Mortality data may not accurately reflect the incidence of asbestosis and workers’ compensation records may underestimate the true burden of the disease since some affected workers may not seek occupational compensation or some applications may not be accepted.
Single data sources were not sufficient to identify all new cases and thus led to serious underestimations of the true burden of asbestosis in the population.
Integrating multiple health data sources could provide a more complete picture in population-based surveillance of asbestosis and other occupational diseases.
Asbestosis, one of the most common asbestos-related diseases, is a progressive fibrotic lung disease caused by the inhalation of asbestos fibres primarily from contaminated air at the workplace.

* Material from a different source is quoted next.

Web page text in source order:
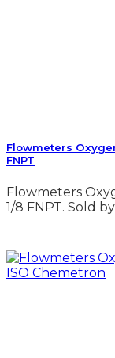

The fibrotic lung tissues lose their elasticity and thus cannot expand and contract normally, causing the most common symptom of asbestosis, shortness of breath on exertion.6 Although asbestosis is non-malignant, it is associated with an increased risk of lung cancer, especially among smokers.6 7 The severity of the disease depends upon the duration and intensity of exposure as well as possible individual susceptibility.8 9 Asbestosis has a long latency period and may not clinically manifest for several years or even decades after primary exposure.6 10 There is no effective treatment available, and therefore primary prevention of exposure to asbestos is essential.6
Asbestosis surveillance has generally relied on death certificates or workers’ compensation records.4 5 11 However, mortality data may not accurately reflect the incidence of the disease and workers’ compensation records may underestimate the true burden of the disease since a large proportion of affected workers may not seek occupational compensation.12 13 14 Some studies have suggested that hospitalisation data sources are important in asbestosis and other pneumoconioses surveillance.15 16 17 18 19 However, Rosenman and colleagues showed that hospitalisation records cannot identify all asbestosis cases15 because some patients in the early stages of the disease are less likely to be hospitalised and included in this data source. The use of readily available health data sources to collect accurate information about asbestosis and other occupational diseases remains an important research area that deserves further investigation.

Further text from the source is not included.